I have two news for you: good and bad.
I'll start with the bad : there are no completely ready open solutions (at least they are not known to me).
And the good news is that the existing free tools are enough to build the solution you need.
I'll tell you how I solved a similar problem, maybe my experience will help you with something.
So, of all the obvious solutions, I preferred to use DOM tree transmission from client to operator and broadcast tree mutations and user actions. This approach allows you to abstract from the complexity of the target site and make the decision as flexible and versatile as possible.
The whole task can be divided into several parts:
- Get the DOM tree on the client and serialize it
- Transfer it to the operator
- Restore the tree from the operator
- Pick up tree mutations from the client and transfer them to the operator
- (Optional) Send user events (scrolling, navigation, keystroke, etc.) from the client to the operator
- (Optional) Transfer text from operator to client
1. Getting the DOM tree and its serialization:
Getting the tree itself is a trivial task. You can use the standard JS DOM API for this. You can start from the root node:
var root = document;
By traversing the child elements of this node, and throwing out potentially problematic / useless nodes (like <script> and <object> ), you get a subset of the tree that needs to be serialized to get an equivalent picture from the operator and client.
And here magic begins: a page with the same markup leads to building a different DOM object tree in different browsers. IE8 behaves the coolest, creating an additional text node for each line feed between tags ... But this problem can also be handled. How exactly, I will not tell, the problem is quite extensive.
Once you have a subset of the DOM tree, you need to serialize it. If for each node to keep its type, name as well as attributes (if they exist and if the type of the node can contain them), you can get the usual tree JSON.
2. Passing the serialized tree to the operator
There may be many options. I would start with Socket.io, it will allow you to reduce the amount of headache in the following paragraphs.
3. Restore the tree from the operator
JS allows you to dynamically create empty iframes (without src attributes) and dynamically work with their contents.

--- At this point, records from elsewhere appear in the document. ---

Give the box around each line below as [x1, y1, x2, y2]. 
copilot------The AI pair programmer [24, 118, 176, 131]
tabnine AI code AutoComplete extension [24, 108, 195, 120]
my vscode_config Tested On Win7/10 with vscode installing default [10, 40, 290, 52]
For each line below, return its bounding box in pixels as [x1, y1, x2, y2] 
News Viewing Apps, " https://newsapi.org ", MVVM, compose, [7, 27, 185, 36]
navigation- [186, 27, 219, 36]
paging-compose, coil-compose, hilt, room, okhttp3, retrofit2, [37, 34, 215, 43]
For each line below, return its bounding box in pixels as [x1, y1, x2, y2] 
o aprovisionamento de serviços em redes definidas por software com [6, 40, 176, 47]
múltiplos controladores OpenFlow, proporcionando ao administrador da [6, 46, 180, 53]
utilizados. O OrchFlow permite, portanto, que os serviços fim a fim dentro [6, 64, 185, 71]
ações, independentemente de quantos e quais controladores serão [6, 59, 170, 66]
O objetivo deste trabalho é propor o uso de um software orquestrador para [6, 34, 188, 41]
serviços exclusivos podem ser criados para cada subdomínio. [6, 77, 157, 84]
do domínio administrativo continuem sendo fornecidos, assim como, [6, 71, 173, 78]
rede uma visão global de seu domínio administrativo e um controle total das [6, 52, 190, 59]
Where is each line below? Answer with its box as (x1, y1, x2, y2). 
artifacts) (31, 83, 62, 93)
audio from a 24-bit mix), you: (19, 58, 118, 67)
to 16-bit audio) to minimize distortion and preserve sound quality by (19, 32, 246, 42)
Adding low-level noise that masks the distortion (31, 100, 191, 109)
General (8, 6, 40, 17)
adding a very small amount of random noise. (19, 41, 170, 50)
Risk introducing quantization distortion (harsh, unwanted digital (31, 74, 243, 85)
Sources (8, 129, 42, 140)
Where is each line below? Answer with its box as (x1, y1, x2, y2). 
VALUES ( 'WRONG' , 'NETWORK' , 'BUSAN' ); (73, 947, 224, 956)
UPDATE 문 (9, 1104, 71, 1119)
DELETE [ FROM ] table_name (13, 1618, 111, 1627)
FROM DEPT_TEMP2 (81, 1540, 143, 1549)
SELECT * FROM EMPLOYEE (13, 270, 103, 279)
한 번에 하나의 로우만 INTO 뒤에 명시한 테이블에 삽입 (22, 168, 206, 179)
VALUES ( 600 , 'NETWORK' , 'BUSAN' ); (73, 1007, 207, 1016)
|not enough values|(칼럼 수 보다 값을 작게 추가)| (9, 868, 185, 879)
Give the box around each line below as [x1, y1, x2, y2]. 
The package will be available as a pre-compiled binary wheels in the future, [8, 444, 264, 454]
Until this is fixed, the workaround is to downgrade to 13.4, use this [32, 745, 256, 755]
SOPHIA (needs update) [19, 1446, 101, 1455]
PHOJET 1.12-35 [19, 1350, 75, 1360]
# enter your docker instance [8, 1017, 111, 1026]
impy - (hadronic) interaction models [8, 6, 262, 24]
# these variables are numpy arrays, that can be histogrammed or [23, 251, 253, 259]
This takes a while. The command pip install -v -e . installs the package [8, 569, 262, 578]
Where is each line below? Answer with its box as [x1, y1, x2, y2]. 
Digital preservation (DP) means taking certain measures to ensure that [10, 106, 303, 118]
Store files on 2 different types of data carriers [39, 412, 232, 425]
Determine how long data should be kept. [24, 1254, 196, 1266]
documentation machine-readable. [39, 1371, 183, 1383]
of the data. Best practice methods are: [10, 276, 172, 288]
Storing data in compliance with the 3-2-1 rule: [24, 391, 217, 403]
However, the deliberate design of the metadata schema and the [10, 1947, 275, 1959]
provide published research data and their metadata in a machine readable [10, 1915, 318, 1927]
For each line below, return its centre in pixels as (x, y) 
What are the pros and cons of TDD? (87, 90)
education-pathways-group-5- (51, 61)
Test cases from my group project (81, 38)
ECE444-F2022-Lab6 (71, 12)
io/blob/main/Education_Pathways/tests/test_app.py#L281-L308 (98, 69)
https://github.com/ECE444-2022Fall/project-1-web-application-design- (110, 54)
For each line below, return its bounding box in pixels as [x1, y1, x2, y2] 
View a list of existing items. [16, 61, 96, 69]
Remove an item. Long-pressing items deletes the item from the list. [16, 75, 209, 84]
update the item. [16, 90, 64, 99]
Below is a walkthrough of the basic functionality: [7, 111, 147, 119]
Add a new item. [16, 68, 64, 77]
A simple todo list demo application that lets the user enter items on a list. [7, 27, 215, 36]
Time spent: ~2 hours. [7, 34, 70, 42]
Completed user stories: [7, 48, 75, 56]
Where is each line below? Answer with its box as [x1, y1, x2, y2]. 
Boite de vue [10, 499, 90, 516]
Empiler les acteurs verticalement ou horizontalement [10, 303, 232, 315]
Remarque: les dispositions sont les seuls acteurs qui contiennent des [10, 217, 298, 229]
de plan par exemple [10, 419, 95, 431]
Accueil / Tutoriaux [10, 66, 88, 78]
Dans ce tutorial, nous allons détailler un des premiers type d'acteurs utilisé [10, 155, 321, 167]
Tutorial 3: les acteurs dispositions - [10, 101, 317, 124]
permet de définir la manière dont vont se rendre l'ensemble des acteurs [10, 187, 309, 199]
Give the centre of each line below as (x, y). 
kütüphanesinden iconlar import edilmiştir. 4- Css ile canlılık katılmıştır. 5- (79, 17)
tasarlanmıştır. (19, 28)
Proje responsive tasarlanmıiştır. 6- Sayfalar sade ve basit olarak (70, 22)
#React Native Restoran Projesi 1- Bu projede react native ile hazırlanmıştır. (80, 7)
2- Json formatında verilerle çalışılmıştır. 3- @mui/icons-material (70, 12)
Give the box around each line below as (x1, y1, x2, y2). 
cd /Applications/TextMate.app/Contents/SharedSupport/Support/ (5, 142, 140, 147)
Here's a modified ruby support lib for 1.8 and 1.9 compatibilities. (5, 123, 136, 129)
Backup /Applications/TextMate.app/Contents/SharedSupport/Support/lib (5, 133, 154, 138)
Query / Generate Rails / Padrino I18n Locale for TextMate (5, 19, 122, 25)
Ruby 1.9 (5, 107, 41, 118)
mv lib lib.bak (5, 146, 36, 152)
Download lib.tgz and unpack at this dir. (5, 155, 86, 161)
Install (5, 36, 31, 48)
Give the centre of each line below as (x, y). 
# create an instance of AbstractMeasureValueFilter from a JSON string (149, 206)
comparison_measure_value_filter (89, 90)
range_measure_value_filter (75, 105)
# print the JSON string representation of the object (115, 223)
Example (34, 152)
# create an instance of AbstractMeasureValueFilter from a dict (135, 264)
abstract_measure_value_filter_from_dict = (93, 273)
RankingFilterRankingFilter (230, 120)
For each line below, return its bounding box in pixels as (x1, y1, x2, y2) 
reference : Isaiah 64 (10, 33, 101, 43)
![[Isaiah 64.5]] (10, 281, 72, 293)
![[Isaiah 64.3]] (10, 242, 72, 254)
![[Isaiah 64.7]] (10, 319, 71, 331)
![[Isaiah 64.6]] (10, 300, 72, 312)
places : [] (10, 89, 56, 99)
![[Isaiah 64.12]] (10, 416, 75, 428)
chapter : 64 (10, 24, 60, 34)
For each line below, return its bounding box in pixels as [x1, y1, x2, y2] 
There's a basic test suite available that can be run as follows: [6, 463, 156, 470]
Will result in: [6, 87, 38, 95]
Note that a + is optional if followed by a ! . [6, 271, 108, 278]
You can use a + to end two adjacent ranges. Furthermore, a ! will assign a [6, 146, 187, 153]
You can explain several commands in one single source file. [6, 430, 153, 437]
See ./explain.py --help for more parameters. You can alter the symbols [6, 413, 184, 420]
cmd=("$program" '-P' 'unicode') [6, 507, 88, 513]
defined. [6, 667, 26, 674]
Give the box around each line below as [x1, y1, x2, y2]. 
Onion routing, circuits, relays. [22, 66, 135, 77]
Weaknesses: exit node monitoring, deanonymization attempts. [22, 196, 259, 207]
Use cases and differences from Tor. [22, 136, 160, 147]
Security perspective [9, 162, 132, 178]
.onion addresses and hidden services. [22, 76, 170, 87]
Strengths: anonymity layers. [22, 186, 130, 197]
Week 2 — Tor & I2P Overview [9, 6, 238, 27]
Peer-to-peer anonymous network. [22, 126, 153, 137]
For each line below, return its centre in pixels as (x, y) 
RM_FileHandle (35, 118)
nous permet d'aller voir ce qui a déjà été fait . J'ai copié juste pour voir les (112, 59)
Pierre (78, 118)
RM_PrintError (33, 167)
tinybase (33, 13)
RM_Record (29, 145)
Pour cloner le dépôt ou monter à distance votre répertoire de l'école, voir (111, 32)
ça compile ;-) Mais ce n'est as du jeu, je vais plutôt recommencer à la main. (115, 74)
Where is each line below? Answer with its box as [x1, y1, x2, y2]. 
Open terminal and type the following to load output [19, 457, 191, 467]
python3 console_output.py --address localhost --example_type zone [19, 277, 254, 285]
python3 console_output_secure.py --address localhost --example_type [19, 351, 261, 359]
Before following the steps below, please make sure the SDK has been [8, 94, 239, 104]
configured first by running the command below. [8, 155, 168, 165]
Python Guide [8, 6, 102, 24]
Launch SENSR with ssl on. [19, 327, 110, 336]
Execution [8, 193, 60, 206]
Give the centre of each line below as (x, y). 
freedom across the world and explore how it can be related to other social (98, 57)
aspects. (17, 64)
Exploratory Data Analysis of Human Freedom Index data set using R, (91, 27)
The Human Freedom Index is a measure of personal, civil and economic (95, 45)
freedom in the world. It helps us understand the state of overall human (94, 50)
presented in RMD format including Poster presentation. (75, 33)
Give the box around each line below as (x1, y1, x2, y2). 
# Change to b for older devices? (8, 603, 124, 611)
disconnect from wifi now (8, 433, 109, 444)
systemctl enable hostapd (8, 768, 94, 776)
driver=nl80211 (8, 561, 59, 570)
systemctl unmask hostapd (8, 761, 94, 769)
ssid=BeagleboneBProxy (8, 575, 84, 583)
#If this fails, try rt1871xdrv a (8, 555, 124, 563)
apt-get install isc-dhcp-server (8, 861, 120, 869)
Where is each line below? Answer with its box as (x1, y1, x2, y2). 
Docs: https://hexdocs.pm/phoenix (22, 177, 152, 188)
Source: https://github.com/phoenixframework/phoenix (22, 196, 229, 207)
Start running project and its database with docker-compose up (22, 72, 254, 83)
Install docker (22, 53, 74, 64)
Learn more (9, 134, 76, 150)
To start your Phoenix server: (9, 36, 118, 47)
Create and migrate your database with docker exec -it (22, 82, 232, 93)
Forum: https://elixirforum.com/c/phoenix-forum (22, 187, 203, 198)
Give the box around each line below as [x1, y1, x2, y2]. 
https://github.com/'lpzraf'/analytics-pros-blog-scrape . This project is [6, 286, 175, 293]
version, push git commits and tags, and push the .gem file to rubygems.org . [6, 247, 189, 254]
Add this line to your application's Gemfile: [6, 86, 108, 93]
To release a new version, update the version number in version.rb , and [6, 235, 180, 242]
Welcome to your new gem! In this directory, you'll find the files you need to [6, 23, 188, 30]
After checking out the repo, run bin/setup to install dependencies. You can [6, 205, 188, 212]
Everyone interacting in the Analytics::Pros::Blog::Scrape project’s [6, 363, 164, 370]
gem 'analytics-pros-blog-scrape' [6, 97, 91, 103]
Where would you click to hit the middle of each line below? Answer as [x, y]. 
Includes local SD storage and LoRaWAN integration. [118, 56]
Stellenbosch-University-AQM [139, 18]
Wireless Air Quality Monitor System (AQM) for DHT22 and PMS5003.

Having properly serialized in JSON a tree to reconstruct the DOM object tree from it is no problem.
4. Pick up tree mutations from the client and transfer them to the operator
Not many people know, but in the DOM API there is a thing called MutationObserver . Using its API, you can dynamically pick up tree mutations and transfer it (using Socket.io means in real-time) to the operator. Again, there is a separate task for serializing / deserializing changes, but I trust you to solve this task yourself :)
5. (Optional) Send user events from client to operator
JS allows you to bind to arbitrary window events. To broadcast these events (being able to translate the coordinates of the nodes) is a trivial task.
6. (Optional) Transfer text from operator to client
For cross-browser work with text selection, there is a library Rangy . It is not difficult to get and restore text selection with its use. The most interesting task is to correctly calculate the coordinates of the beginning and end of the nodes (I remind you that the operator and client DOM trees are similar, but not equivalent, due to browser features). But this topic is very extensive and substantially related to the decisions you made in the preceding paragraphs. Therefore, you will have to solve this problem yourself.
As you already could understand, this topic is very, very extensive and, well, it does not fit into the QA format promoted by StackOverflow. Nevertheless, the question is very interesting, I think if you have specific questions on the technologies mentioned above, do not hesitate to fill them in with separate questions.